CANADA: Positive budget for higher education defeated

Although welcomed as positive for Canadian higher education, the budget bill delivered by Stephen Harper's minority Conservative government on Tuesday, 22 March, did not survive long. Instead, its rejection promises to become the centrepiece of a federal election platform.

Three days after the budget, Canada's opposition Liberal party introduced a motion of no confidence on Friday after pointing to the government's "flagrant disregard" for democracy and what they see as a failed economic agenda. Prime Minister Stephen Harper was then forced the next day to call an election, which will take place 2 May.

Aspects of the budget suggested a turning point in government strategy on higher education funding. Indeed, it had been hailed for its recognition of Canadian universities' vital role in promoting productivity and innovation in the global economy - after years of insidious cutbacks.

Paul Davidson, President of the Association of Universities and Colleges of Canada, extolled the budget as representing "tremendous progress for the university sector".

He pointed to C$37 million (US$37.7 million) earmarked annually for the three federal research granting councils, along with C$53.5 million over five years to create 10 new Canada Excellence Research Chairs.

Nearly C$250 million had been promised for strategic research initiatives led by or involving Canadian universities over the next six years.

The proposed budget also came out strongly in favour of digital innovation, seeking to help position Canada as a leader in the creation, adoption and use of digital technologies and content. Some C$60 million would be invested over three years in promoting student enrolments in key disciplines related to the digital economy.

International students and researchers would have benefited from more concerted efforts to support international initiatives and research collaborations as part of an international education strategy that was to receive C$10 million over the next two years.

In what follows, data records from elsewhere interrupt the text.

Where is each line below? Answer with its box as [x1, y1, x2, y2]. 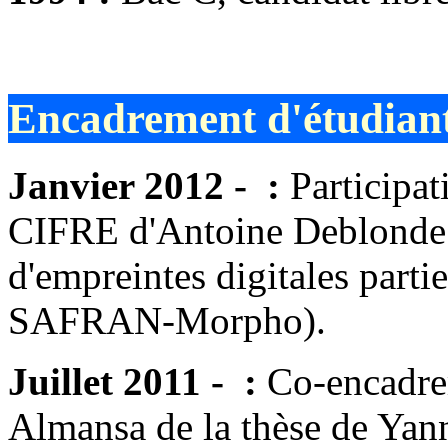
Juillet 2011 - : [8, 359, 267, 403]
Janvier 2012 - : [8, 163, 290, 207]
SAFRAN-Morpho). [8, 298, 326, 342]
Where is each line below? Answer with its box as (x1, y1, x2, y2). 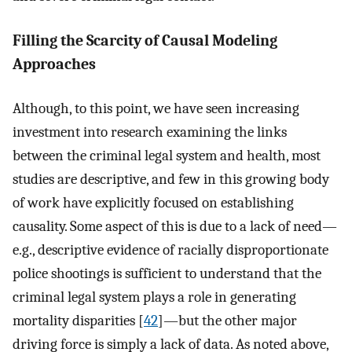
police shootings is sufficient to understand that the (13, 265, 321, 283)
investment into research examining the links (13, 123, 287, 141)
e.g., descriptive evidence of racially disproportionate (13, 241, 328, 259)
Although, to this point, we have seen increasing (13, 100, 299, 118)
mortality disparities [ (13, 312, 144, 330)
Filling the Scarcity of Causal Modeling (13, 31, 277, 49)
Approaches (13, 54, 96, 73)
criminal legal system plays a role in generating (13, 288, 296, 306)
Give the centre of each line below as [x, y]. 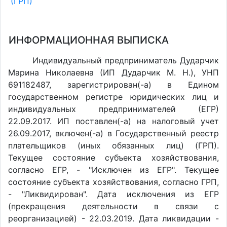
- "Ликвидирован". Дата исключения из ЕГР [113, 194]
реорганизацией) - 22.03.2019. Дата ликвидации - [113, 218]
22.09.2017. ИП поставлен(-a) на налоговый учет [113, 121]
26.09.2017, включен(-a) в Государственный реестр [113, 133]
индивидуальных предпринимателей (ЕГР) [113, 109]
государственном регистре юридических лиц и [113, 97]
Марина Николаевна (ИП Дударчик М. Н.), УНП [113, 72]
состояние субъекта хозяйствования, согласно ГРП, [113, 182]
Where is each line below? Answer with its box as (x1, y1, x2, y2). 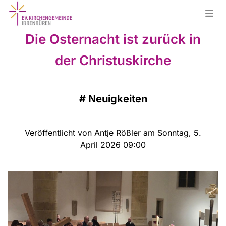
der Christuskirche (55, 52, 171, 69)
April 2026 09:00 (80, 140, 146, 150)
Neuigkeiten (88, 93, 147, 105)
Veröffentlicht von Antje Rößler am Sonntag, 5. (25, 128, 201, 138)
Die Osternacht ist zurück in (25, 31, 201, 47)
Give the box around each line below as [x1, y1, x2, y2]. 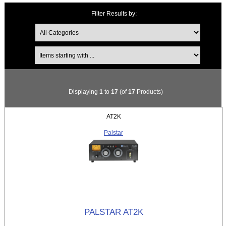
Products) [135, 88, 163, 95]
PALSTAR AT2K [84, 207, 143, 217]
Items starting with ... [94, 42, 150, 49]
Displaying [68, 88, 99, 95]
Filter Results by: [91, 10, 137, 17]
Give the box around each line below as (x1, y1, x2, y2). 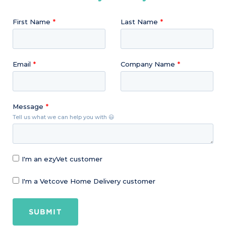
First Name (13, 17, 50, 26)
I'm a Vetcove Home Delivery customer (22, 177, 155, 185)
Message (13, 102, 43, 110)
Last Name (121, 17, 158, 26)
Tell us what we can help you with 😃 (13, 113, 114, 121)
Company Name (121, 60, 175, 68)
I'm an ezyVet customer (22, 154, 102, 163)
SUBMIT (29, 207, 62, 216)
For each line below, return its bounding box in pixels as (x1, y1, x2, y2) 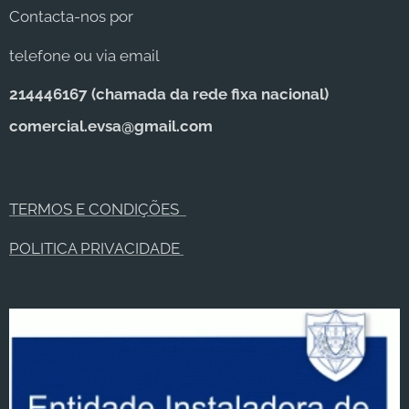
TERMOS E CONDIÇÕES (9, 200, 186, 219)
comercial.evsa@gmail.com (9, 117, 213, 136)
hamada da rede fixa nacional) (105, 85, 329, 104)
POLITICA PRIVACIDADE (9, 239, 184, 258)
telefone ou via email (9, 47, 160, 66)
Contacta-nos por (9, 7, 133, 26)
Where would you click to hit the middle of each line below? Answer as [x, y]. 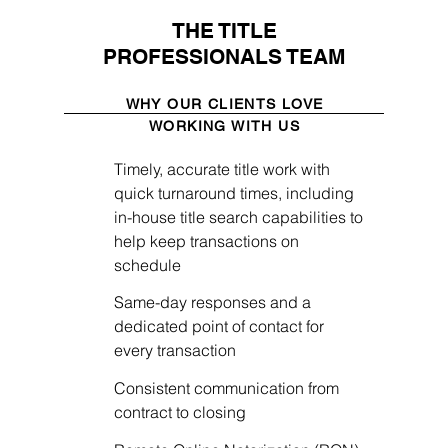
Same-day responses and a [212, 302]
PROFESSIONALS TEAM [224, 56]
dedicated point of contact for [219, 326]
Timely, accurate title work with [222, 169]
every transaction [175, 350]
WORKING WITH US [224, 126]
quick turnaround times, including [234, 193]
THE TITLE [224, 30]
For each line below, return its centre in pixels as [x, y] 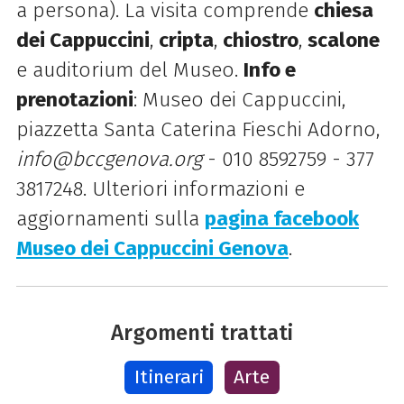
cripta [186, 41]
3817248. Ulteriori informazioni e [160, 189]
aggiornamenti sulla [110, 219]
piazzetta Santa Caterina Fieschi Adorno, [197, 130]
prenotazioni [74, 100]
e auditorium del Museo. [129, 70]
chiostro [260, 41]
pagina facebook [281, 219]
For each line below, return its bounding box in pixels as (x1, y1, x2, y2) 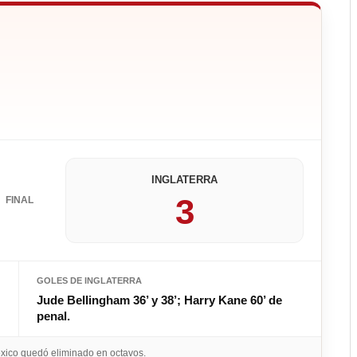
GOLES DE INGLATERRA (37, 276, 142, 286)
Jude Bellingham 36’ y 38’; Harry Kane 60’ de (37, 293, 282, 308)
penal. (37, 309, 70, 324)
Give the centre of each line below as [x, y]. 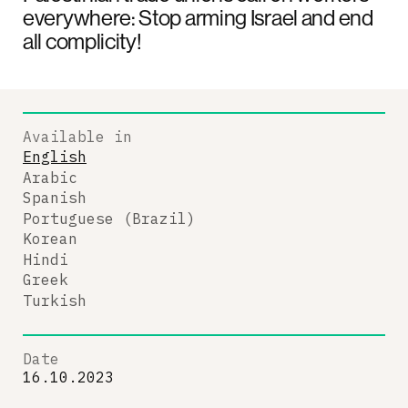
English [55, 157]
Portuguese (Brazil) [109, 218]
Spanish [55, 198]
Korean [50, 239]
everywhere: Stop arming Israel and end [198, 17]
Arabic [50, 177]
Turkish [55, 300]
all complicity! [82, 41]
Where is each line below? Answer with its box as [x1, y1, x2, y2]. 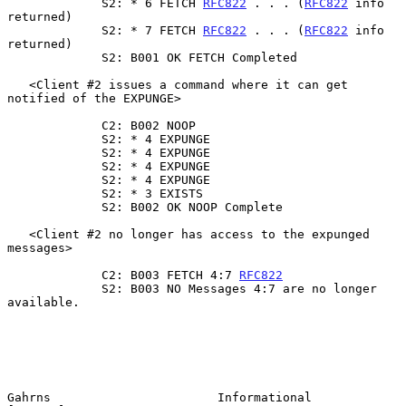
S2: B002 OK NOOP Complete [7, 199, 101, 214]
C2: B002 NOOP [7, 118, 101, 132]
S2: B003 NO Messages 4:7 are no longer [7, 281, 101, 295]
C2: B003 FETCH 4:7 [101, 267, 239, 282]
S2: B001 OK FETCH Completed [7, 50, 101, 64]
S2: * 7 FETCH [101, 23, 203, 37]
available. [7, 295, 80, 309]
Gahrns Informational [7, 390, 312, 404]
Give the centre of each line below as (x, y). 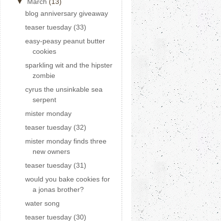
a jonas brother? (58, 189)
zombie (44, 75)
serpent (44, 100)
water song (42, 203)
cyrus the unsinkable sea (64, 89)
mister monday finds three (66, 141)
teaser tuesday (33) (55, 27)
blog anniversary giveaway (66, 13)
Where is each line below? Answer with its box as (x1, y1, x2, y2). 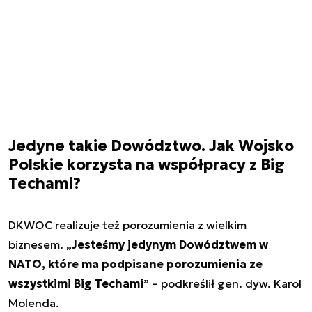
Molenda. (8, 296, 62, 311)
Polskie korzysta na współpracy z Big (8, 155, 285, 175)
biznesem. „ (8, 237, 72, 252)
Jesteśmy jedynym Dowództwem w (72, 237, 268, 252)
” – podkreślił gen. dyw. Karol (143, 276, 302, 291)
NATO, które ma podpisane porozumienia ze (8, 257, 263, 272)
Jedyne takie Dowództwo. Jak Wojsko (8, 136, 294, 156)
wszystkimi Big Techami (8, 276, 143, 291)
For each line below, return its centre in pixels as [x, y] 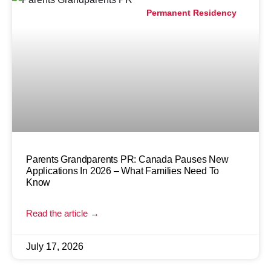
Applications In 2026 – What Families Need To [123, 171]
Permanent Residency [192, 13]
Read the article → [63, 213]
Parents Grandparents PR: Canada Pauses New [127, 159]
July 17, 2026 [55, 246]

However, in attempting to grapple with escalating federal student loan debts - estimated to have ballooned to C$15 billion - fissures in the budget became apparent.

Pumping C$34 million more into Canada Student Loans and Grants is all well and good, but this measure is too little, too late, said David Molenhuis, National Chairperson of the Canadian Federation of Students soon after the budget came out: "Without a national strategy for higher education, tuition fees and student debt will continue to increase, threatening to bankrupt a generation."

Notwithstanding, compared with the deep cuts to higher education budgets elsewhere in the world, these investments, said Noreen Golfman, President of the Canadian Federation for the Humanities and Social Sciences, send "a clear message to the world that [Canada] intends to stay on the leading edge, that innovation and critical thinking are essential and non-negotiable - in good times and tough times."

But, with an election now in motion, it is moot whether Canada will be able to live up to these budgetary expectations.